About this exercise
Extract the final stretch of the data: the line that contains "start exploring notebooks! (48, 140)" and every line after it, unaltered, and no other lines.
=== Records provided ===
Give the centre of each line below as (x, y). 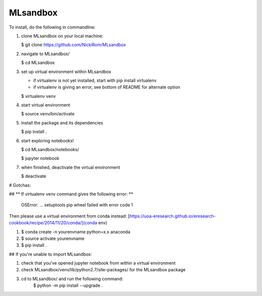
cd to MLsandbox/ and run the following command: (72, 279)
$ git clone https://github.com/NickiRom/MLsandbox (74, 45)
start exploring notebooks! (48, 140)
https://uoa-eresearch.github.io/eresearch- (172, 216)
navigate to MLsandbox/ (45, 54)
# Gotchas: (20, 185)
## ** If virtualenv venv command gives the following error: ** (71, 194)
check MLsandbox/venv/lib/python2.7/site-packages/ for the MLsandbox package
===
Exercise response
start exploring notebooks! (48, 140)
https://uoa-eresearch.github.io/eresearch- (172, 216)
navigate to MLsandbox/ (45, 54)
# Gotchas: (20, 185)
## ** If virtualenv venv command gives the following error: ** (71, 194)
check MLsandbox/venv/lib/python2.7/site-packages/ for the MLsandbox package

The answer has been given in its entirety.